(Data items)
:::::

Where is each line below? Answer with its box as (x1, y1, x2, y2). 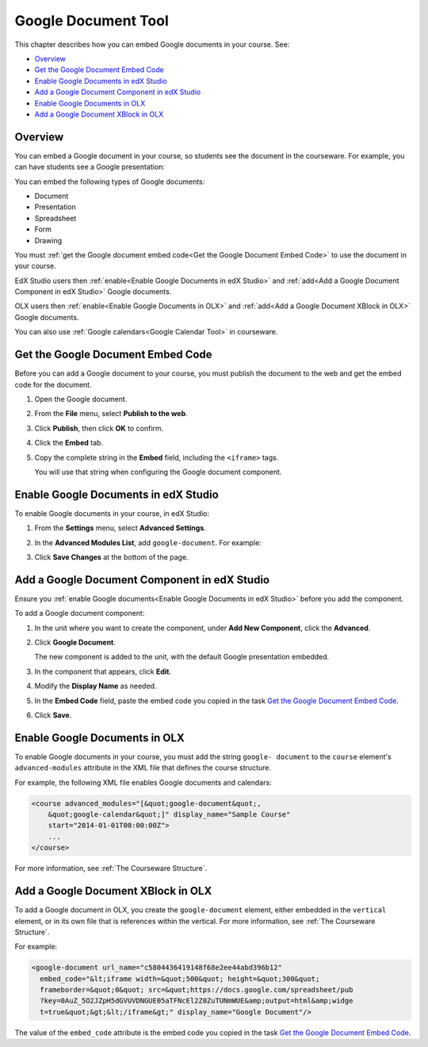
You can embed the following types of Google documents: (14, 177, 205, 186)
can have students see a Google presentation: (14, 162, 166, 172)
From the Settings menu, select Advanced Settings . (34, 523, 206, 533)
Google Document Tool (14, 12, 170, 29)
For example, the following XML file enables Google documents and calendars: (14, 778, 273, 787)
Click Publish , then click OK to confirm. (34, 423, 164, 433)
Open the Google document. (34, 394, 128, 403)
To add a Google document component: (14, 609, 145, 618)
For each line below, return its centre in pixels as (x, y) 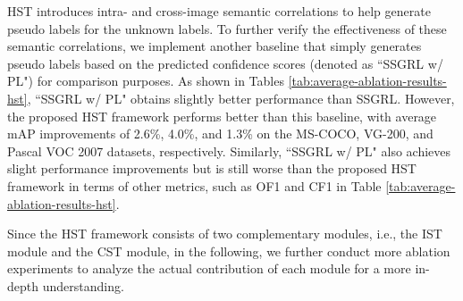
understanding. (83, 285)
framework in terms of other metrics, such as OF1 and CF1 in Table (194, 185)
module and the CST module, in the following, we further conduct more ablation (229, 251)
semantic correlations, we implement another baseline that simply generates (215, 46)
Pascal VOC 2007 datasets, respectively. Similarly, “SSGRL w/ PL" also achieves (229, 150)
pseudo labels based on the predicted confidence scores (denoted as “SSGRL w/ (225, 63)
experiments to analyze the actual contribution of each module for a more (209, 268)
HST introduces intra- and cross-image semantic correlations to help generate (219, 11)
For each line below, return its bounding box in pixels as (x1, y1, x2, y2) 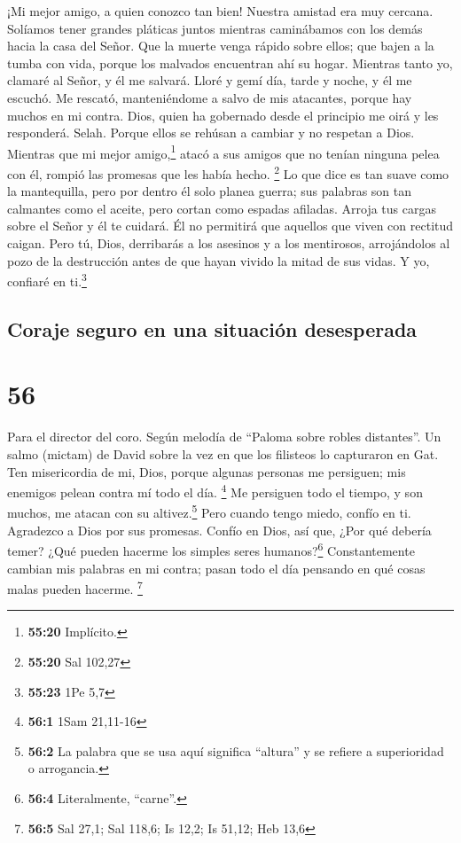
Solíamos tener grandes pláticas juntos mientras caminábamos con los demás (7, 19, 423, 37)
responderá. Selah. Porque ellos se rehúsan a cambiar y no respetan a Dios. (7, 123, 415, 142)
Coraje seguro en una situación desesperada (7, 315, 418, 342)
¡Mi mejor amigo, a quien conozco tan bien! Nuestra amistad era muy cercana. (7, 2, 434, 20)
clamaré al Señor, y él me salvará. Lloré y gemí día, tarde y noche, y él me (7, 71, 412, 90)
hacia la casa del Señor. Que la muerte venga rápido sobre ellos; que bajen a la (7, 36, 434, 55)
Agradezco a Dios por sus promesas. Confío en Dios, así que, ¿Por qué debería (7, 520, 432, 539)
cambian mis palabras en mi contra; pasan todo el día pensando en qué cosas (7, 558, 426, 577)
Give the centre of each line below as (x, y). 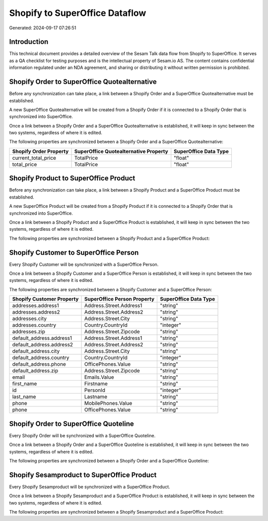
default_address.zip (35, 371)
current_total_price (34, 158)
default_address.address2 (43, 345)
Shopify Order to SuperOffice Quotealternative (83, 82)
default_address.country (41, 358)
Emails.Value (99, 377)
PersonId (95, 391)
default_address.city (36, 351)
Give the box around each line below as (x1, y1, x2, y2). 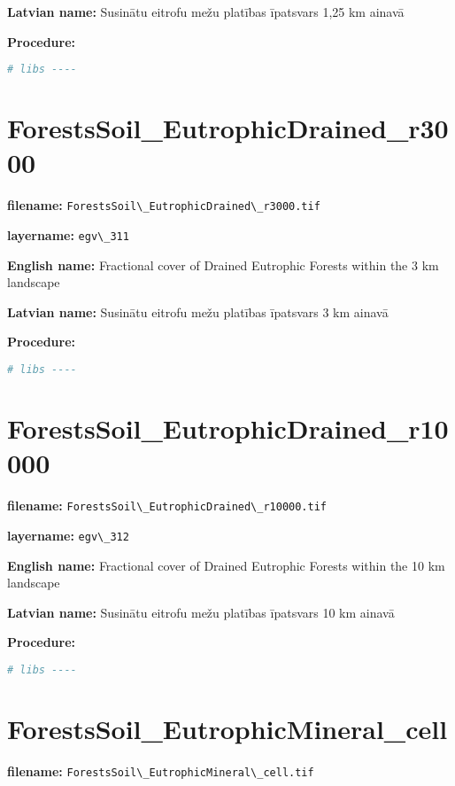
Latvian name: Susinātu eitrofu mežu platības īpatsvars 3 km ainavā (7, 302, 389, 321)
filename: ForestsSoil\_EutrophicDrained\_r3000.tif (7, 196, 320, 214)
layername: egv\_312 (7, 525, 129, 544)
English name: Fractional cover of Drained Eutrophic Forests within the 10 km (7, 556, 445, 574)
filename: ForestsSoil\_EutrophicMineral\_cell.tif (7, 761, 314, 780)
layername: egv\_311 (7, 226, 129, 245)
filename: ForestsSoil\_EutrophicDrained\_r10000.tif (7, 496, 328, 515)
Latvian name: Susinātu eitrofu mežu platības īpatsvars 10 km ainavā (7, 603, 395, 621)
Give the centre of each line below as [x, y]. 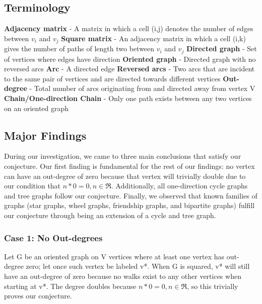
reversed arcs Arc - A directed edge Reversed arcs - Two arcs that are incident [129, 69]
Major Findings [45, 135]
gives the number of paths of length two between [79, 48]
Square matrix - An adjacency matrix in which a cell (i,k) [153, 38]
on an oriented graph [37, 108]
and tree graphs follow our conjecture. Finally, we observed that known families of [131, 195]
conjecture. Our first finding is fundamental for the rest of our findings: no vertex [129, 166]
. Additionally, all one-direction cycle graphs [179, 186]
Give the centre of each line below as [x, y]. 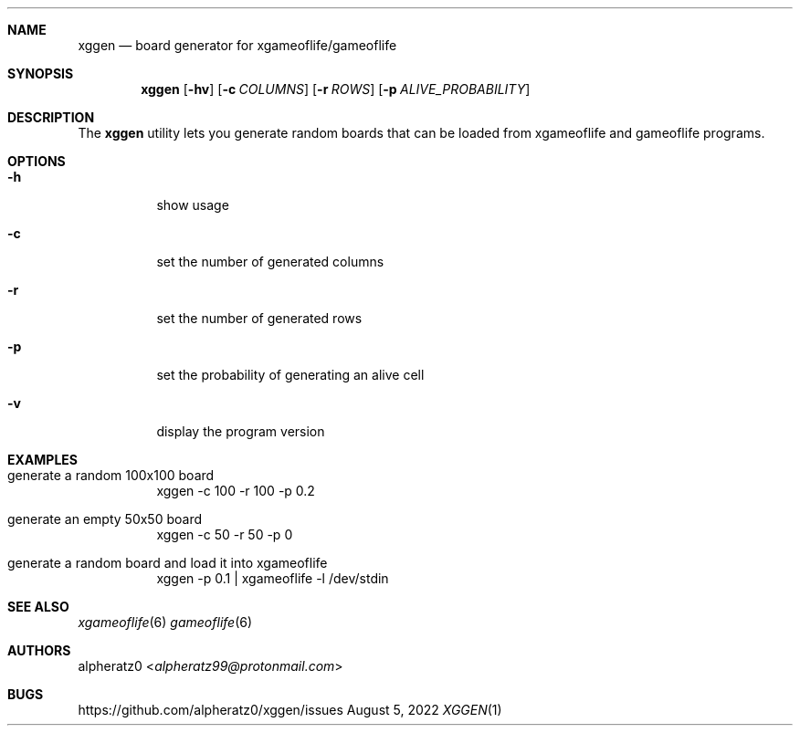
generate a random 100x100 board [111, 475]
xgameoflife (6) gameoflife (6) [165, 622]
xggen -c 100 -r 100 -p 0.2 [236, 491]
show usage [193, 205]
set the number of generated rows [259, 318]
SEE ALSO [38, 607]
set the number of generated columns [270, 262]
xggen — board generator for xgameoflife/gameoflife [237, 45]
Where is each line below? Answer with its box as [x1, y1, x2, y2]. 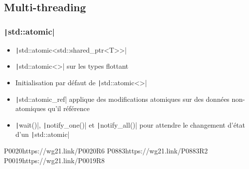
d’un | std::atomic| [15, 129, 70, 139]
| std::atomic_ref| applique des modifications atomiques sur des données [15, 94, 230, 104]
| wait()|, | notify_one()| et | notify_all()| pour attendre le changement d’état [15, 119, 246, 130]
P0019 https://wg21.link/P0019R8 [4, 155, 105, 165]
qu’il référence [48, 103, 90, 113]
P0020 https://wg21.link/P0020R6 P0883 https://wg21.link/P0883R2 [4, 146, 208, 156]
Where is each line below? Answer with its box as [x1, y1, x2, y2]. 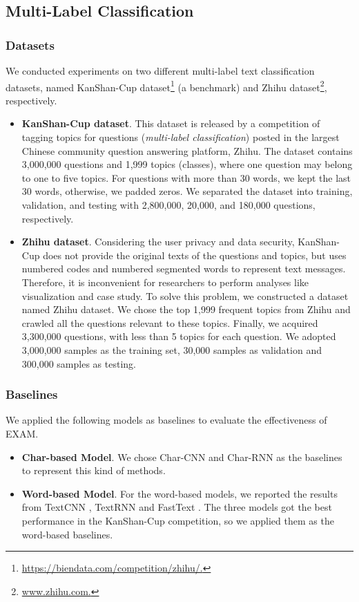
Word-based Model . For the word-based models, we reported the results [21, 486, 338, 500]
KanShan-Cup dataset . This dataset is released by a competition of [21, 116, 320, 131]
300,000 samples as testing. [21, 356, 136, 370]
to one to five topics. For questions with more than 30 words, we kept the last [21, 170, 351, 185]
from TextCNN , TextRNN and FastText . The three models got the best [21, 500, 332, 514]
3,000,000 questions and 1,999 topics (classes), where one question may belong [21, 157, 353, 171]
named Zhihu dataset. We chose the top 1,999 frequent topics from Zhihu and [21, 302, 351, 317]
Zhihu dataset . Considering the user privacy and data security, [21, 234, 295, 249]
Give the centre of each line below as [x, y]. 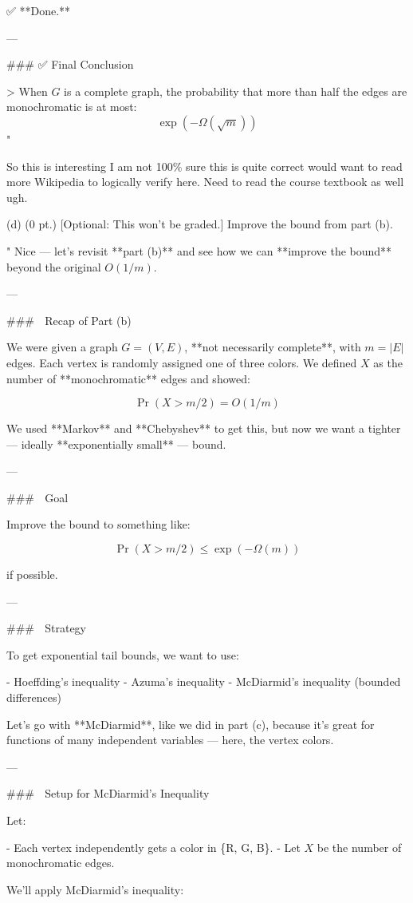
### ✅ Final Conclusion [70, 64]
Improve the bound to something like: [98, 524]
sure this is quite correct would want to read [294, 166]
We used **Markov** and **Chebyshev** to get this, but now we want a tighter [204, 428]
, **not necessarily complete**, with [273, 347]
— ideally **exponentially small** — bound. [116, 444]
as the [388, 362]
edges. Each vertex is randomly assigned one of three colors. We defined [182, 362]
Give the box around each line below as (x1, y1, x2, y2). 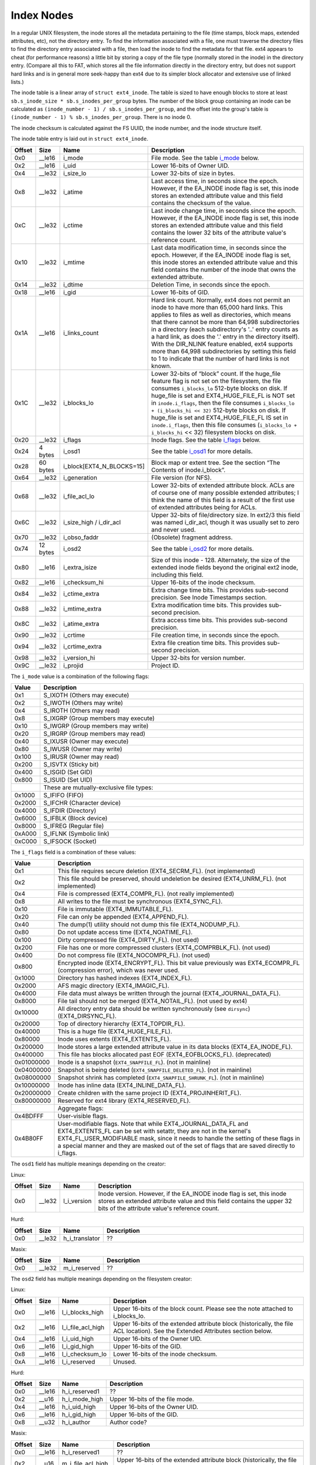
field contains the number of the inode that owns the (151, 265, 296, 274)
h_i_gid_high (61, 1411, 96, 1419)
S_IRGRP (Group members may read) (43, 730, 146, 738)
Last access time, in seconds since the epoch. (151, 176, 279, 185)
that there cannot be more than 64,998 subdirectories (151, 318, 300, 326)
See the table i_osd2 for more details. (151, 544, 254, 553)
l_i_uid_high (61, 1334, 94, 1343)
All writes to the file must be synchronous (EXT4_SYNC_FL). (57, 897, 223, 905)
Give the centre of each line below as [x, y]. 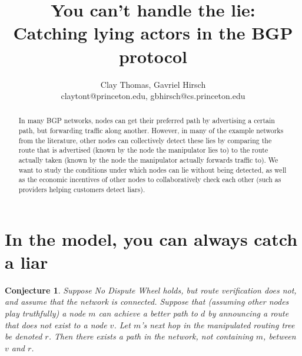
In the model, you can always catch [151, 238]
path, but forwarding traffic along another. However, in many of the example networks [151, 131]
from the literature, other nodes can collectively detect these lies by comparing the [145, 140]
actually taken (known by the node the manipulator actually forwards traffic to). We [148, 160]
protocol [153, 56]
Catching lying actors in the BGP [153, 33]
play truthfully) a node [45, 313]
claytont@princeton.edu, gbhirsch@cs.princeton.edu [153, 96]
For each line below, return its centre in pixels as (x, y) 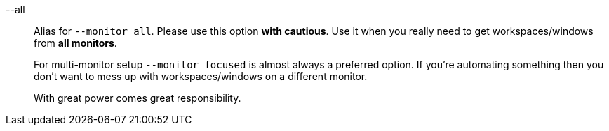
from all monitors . (75, 43)
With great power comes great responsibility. (138, 98)
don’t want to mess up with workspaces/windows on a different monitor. (201, 76)
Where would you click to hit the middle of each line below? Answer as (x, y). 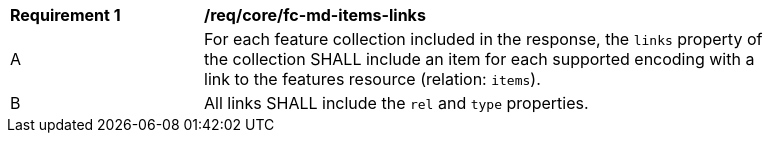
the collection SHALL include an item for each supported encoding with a (479, 59)
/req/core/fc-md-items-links (315, 15)
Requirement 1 (65, 15)
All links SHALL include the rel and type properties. (396, 103)
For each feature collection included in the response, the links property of (483, 39)
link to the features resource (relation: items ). (372, 79)
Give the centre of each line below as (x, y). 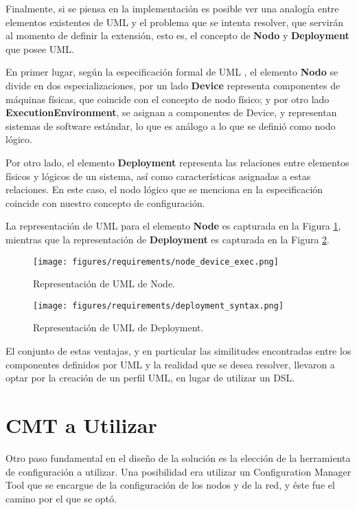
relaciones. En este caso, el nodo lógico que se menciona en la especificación (164, 189)
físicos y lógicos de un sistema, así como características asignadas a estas (158, 176)
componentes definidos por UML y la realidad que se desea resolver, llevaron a (170, 364)
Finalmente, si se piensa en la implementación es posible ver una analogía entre (172, 8)
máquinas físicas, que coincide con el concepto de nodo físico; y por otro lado (168, 99)
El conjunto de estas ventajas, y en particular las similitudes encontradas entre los (178, 351)
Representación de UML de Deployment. (118, 328)
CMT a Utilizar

:::::

◆ Task description: From the data above, show each line that contains "correlations".

◆ Finished task:
semantic correlations, we implement another baseline that simply generates (215, 46)
HST introduces intra- and cross-image semantic correlations to help generate (219, 11)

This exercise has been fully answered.